大祭司笑了笑,没有说话,跟着小太监出去了。
那笑意,落在旁人眼中,便是你我都懂,做戏而已!
旋即,新皇留了几个老臣,让其他人退下。
此间,没再和常景棣说话!
徐国公也被留下了,徐腾没有。
出了大殿的门,徐腾几步追上常景棣,硬着头皮问道:“镇北王,这,这到底是怎么回事?”
“熙然前几日还去王妃那边问了,说您,说您……”
“王妃说得,便是本王的意思。”常景棣和徐腾对视一眼:“否则,现在坐在那上位的,早就变成了本王,没必要费这个事。”
徐腾后知后觉,松了一口气。
是啊,以常景棣的本事和民心,要真有称帝的心思,早在先皇昏迷的时间,他大可以雷霆之势上位!
徐腾为自己的怀疑不好意思:“王爷,是,是我唐突了,只是,大祭司今日这一出……”
“传言本王手中有帝氏想要的东西。”常景棣勾了勾嘴角:“自然是以此逼本王而已。”
“徐大人尽管放心,这一出闹剧,很快就要结束了!”
徐腾嗯了一声:“王爷运筹帷幄,定有办法,只是那遗诏若为真,新皇年轻,只怕和王爷之间要生龃龉隔阂。”
“没事,本王有法子处理。”常景棣语气淡淡:“徐大人暂时还是别和本王靠的太近,以免被帝氏的人利用。

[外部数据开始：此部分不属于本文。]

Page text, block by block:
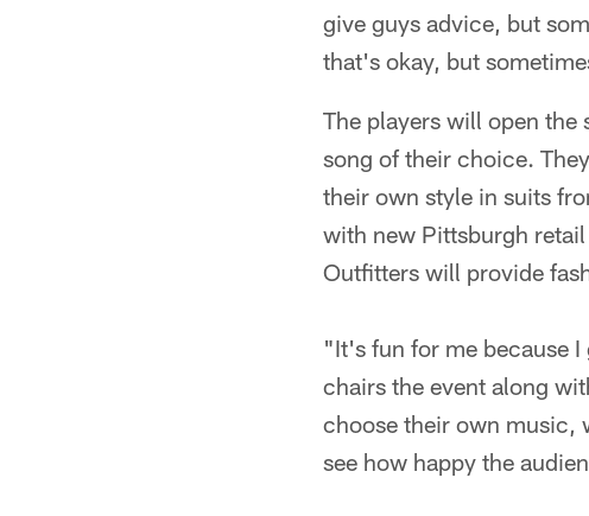
give guys advice, but
that's okay, but
The players will open
song of their choice.
their own style in suits
with new Pittsburgh
Outfitters will provide
"It's fun for me because I
chairs the event along
choose their own music,
see how happy the
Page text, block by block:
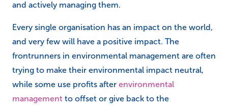
and actively managing them.
Every single organisation has an impact on the world,
and very few will have a positive impact. The
frontrunners in environmental management are often
trying to make their environmental impact neutral,
while some use profits after environmental
management to offset or give back to the

”
徐腾退后一步,道:“是,王爷慢走。”
朝中之事,没影响到他。
回府途中,常景棣绕路专门给云晚意带了外头的糕点。
不过,在糕点铺子遇到了帝纬。
帝纬刚想开口寒暄好巧,常景棣已经先一步,道:“王君能寻到这儿来,的确费了功夫。”
既是如此,帝纬也不装表面功夫了:“镇北王,今日朝堂上,大祭司送你的礼物,可还满意?”

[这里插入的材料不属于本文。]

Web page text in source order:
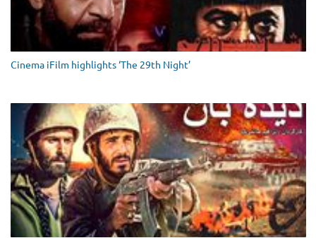
Cinema iFilm highlights ‘The 29th Night’
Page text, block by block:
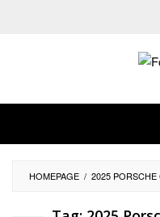
HOMEPAGE / 2025 PORSCHE
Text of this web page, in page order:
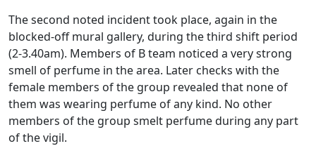
The second noted incident took place, again in the
blocked-off mural gallery, during the third shift period
(2-3.40am). Members of B team noticed a very strong
smell of perfume in the area. Later checks with the
female members of the group revealed that none of
them was wearing perfume of any kind. No other
members of the group smelt perfume during any part
of the vigil.
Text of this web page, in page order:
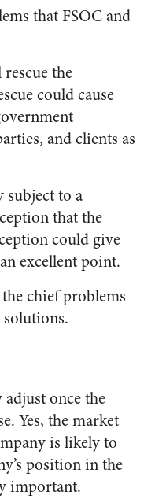
that FSOC and
the
could cause
and clients as
subject to a
that the
could give
excellent point.
chief problems
once the
Yes, the market
is likely to
position in the
important.
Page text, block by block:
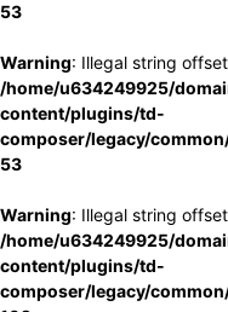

“不经过本王,将本王推上风口浪尖。”常景棣勾了勾嘴角,满是讽刺道:“本王不认为,这是礼物。”
“很快就是了。”帝纬做了个伸手的手势:“今日天气好,镇北王有没有兴趣小酌几杯?”
“没有。”常景棣手中提着糕点,道:“王妃身子不适,本王要回去陪她,糕点凉了口感不好。”

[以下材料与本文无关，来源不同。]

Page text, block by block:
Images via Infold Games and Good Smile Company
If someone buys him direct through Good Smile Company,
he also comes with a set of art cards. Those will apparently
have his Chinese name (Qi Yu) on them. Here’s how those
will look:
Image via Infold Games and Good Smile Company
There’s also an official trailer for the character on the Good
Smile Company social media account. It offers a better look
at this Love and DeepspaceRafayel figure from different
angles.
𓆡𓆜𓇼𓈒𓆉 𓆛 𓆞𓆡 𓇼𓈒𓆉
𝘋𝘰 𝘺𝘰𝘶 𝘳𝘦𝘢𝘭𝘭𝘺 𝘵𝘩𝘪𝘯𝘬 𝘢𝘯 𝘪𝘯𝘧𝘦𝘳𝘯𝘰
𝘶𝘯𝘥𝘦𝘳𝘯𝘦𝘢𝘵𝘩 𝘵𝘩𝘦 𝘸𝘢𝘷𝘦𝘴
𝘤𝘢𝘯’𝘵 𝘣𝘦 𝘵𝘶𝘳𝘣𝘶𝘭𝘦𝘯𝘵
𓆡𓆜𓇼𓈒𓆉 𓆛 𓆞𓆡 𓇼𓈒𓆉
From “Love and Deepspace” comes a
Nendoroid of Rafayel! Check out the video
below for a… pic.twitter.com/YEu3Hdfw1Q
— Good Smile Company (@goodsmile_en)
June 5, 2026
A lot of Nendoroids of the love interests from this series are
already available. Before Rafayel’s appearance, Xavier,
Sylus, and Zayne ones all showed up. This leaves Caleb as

接连拒绝的毫不留情,帝纬脸上的面具,差一点就破功了!
他硬撑着,冷笑道:“镇北王,我劝你别敬酒不吃,如今的局面你应该能看清,对你不利,帝氏是你的助力。”
“否则新皇对你疑心,忌惮之下将你打做乱臣贼子,你该如何保护自己和王妃呢?”
常景棣抬眸,和他四目相对。
眸中有情绪一闪而逝,他仿佛是被说动了一般,道:“去哪儿?”
“这才对嘛,我们是打断骨头连着筋的亲人,我做舅舅的不会害你。”帝纬虚虚一笑,指着糕点铺子对面的酒楼,道。
“就在对面二楼,我已经叫人清场了,今日,就你我舅侄,没有旁人,不醉不归。”
常景棣把手中糕点递给大寒:“快马加鞭,送回去给王妃。”
“你对王妃是真好啊。”帝纬见状,打趣道:“如今你们金银珠宝都有,就差一个尊位了。”
“将来你要真坐上九五之位,她便是皇后,这北荣最尊贵的女人!”
常景棣变回冰山表情,没有应声。
酒楼中的确如帝纬所言,除了他们二人外没有别人。
酒菜早就准备好了,帝纬给他拉开座椅,亲自斟酒:“镇北王,事到如今,你我也不需要打哑谜了。”
“我们帝氏助你坐上皇位,你将你母妃留下的东西,还给帝氏。”
常景棣挑眉:“什么东西?”
“装傻就没意思了。”帝纬沉了沉眉眼,道:“帝鸢离开时,悄无声息带走了帝氏秘宝。”
“根据莫莎和我们的调查,这秘宝没落在旁人之手,她以别的方式留给你了!”
常景棣闻言,带着诧异道:“帝氏调查的这么清楚,也该知道母妃离开时候,本王才小几岁。”
“很多东西,都是由老太后保管,根本没到本王手中,何谈装傻,至于那帝氏秘宝,本王的确没见过。”
帝纬拿着酒杯的手,微微收紧。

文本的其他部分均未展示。